EXERCISE DETAILS. Could you report every line from the entries that includes the word "apelar"?

Data records:
###

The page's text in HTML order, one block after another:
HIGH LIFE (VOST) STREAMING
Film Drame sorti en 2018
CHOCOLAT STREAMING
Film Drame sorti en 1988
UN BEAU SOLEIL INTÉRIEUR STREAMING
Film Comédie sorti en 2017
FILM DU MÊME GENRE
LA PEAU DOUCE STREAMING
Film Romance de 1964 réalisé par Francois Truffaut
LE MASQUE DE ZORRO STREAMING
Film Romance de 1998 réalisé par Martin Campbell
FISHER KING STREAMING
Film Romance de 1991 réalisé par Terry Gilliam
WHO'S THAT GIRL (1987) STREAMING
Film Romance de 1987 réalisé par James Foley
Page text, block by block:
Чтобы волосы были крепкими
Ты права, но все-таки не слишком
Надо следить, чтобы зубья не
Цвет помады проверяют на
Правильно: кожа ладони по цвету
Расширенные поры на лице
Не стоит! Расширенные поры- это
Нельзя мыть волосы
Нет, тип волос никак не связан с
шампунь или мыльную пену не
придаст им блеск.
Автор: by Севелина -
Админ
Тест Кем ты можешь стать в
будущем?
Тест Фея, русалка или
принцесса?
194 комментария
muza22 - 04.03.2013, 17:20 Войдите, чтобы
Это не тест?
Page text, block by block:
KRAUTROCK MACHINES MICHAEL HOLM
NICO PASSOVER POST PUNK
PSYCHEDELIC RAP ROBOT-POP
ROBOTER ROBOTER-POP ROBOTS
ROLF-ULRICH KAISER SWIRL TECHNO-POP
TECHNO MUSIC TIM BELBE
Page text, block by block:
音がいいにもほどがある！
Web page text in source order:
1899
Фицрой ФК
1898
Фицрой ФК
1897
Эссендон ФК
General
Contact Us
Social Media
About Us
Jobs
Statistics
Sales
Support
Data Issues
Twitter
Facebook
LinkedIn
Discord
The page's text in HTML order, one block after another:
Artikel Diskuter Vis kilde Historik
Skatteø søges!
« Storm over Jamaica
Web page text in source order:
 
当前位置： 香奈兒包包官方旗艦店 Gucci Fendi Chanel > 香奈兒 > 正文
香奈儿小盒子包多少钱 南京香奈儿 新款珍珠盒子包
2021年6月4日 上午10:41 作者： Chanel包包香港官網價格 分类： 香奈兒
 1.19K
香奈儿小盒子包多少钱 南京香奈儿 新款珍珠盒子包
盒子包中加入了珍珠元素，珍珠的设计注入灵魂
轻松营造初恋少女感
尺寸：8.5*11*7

###

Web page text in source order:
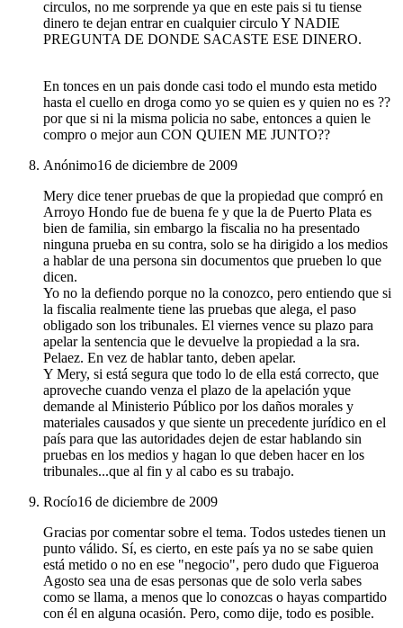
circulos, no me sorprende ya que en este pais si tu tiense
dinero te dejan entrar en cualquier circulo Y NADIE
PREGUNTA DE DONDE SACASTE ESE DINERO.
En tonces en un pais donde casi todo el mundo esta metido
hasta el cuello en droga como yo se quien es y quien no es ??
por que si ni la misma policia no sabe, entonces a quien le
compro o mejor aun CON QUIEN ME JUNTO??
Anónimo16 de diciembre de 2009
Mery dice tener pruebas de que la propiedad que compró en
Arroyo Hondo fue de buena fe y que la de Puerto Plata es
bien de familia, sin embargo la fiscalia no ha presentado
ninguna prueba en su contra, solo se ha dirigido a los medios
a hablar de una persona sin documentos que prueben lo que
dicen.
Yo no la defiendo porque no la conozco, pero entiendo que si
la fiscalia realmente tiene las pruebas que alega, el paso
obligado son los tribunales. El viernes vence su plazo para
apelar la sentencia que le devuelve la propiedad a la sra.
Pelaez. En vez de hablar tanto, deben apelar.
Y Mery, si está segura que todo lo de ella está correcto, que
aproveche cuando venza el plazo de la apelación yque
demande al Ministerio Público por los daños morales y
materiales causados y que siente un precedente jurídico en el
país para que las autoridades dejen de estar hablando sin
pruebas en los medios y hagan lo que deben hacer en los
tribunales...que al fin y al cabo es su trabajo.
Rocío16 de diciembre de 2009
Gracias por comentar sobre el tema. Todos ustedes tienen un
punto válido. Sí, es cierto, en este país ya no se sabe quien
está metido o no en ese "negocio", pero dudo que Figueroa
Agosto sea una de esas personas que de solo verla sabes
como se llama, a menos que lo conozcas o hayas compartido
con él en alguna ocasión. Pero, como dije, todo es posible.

###

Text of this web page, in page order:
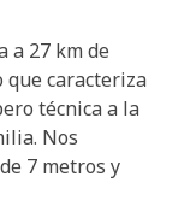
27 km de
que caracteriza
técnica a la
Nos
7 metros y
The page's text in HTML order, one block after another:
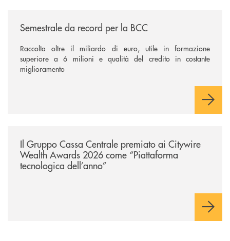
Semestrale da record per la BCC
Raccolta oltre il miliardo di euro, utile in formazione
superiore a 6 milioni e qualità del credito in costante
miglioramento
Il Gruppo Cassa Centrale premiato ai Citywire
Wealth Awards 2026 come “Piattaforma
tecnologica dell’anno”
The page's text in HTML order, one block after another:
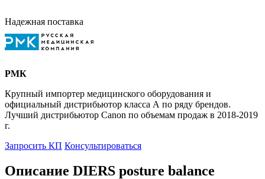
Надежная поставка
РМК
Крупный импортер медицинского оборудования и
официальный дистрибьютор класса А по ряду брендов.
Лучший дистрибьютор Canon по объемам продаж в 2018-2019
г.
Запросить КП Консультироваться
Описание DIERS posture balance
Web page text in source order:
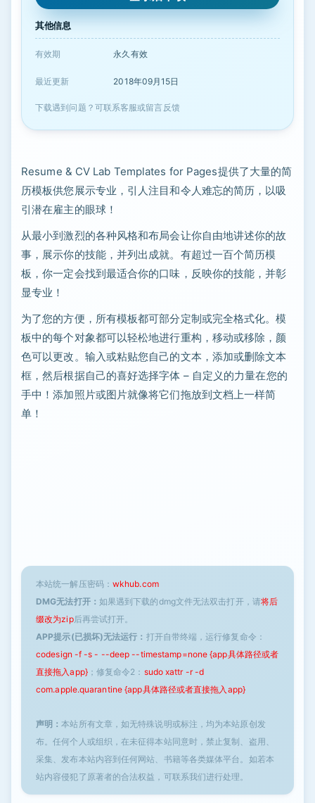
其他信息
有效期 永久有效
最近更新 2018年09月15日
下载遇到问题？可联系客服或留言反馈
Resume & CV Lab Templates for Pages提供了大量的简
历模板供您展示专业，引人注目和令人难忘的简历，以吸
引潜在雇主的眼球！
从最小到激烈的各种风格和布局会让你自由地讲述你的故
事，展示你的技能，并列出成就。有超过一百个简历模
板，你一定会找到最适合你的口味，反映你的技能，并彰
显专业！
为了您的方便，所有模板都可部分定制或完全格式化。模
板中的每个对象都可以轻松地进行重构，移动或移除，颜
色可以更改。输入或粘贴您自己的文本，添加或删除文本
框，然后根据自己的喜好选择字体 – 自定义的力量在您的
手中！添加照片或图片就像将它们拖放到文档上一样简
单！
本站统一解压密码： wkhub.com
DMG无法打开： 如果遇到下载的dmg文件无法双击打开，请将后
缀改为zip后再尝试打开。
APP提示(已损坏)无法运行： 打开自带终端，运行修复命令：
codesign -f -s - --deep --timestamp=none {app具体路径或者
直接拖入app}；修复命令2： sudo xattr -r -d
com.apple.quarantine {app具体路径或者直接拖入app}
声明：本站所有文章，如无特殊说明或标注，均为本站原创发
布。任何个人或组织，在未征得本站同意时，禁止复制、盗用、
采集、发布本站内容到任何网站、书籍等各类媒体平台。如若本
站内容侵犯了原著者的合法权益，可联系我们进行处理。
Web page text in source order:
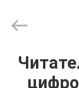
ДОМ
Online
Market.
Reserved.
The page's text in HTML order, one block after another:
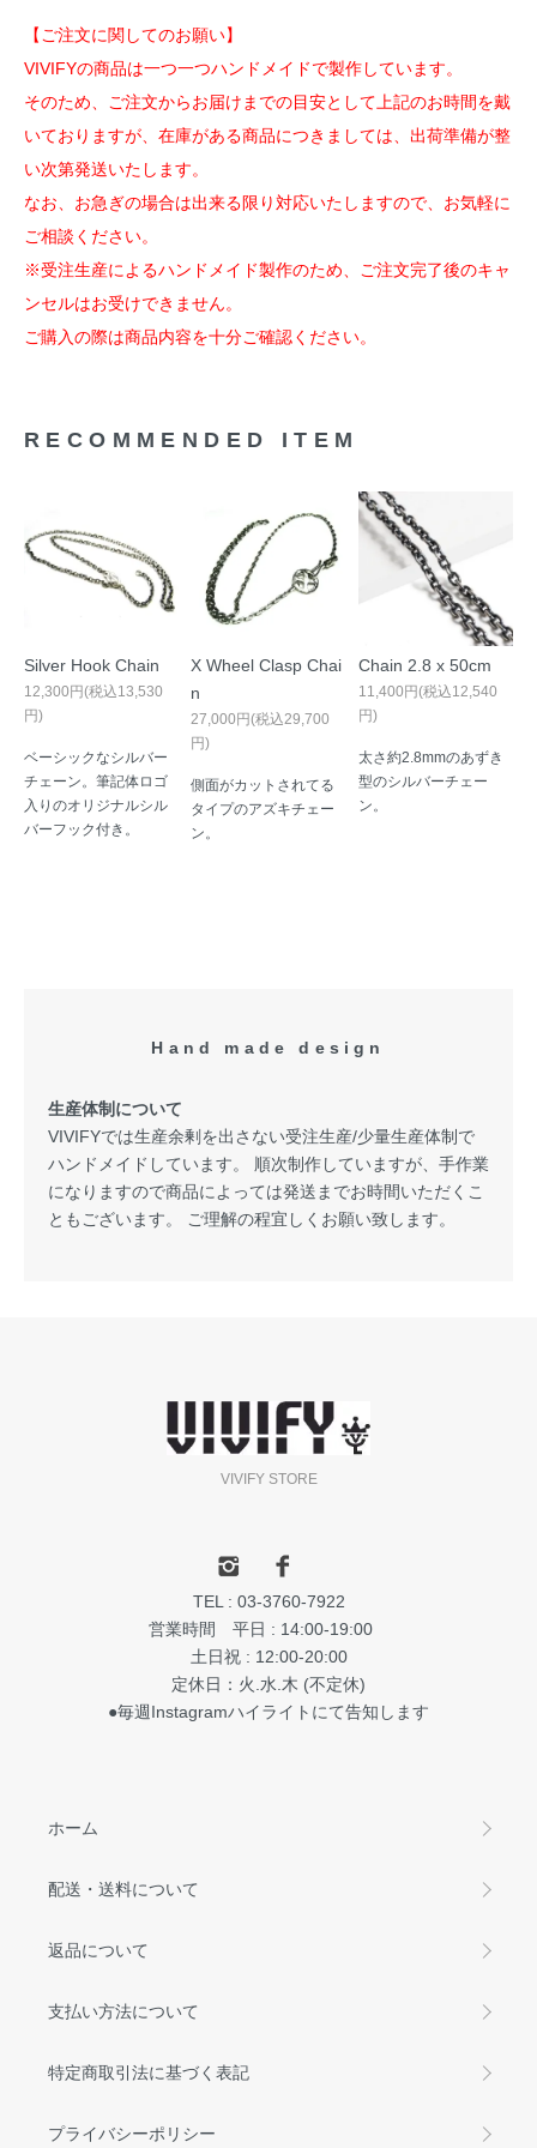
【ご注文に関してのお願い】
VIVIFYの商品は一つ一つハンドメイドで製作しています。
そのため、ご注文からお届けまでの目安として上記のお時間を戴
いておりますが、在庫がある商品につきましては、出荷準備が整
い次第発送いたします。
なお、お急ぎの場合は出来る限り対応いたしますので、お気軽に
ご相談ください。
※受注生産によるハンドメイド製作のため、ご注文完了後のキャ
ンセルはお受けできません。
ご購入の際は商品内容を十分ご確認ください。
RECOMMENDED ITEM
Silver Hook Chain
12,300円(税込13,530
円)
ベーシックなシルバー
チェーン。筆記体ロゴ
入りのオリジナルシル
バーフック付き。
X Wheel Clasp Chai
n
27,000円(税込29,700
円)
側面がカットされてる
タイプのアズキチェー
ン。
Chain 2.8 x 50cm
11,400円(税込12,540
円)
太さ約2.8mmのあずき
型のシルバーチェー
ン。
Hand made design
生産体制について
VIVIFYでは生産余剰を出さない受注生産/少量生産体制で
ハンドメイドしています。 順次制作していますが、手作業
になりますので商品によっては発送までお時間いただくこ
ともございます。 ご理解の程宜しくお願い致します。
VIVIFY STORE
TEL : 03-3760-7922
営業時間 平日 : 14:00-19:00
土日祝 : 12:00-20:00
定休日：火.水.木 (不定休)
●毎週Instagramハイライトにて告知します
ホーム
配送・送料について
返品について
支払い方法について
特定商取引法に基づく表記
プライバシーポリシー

###

SOLUTION.
apelar la sentencia que le devuelve la propiedad a la sra.
Pelaez. En vez de hablar tanto, deben apelar.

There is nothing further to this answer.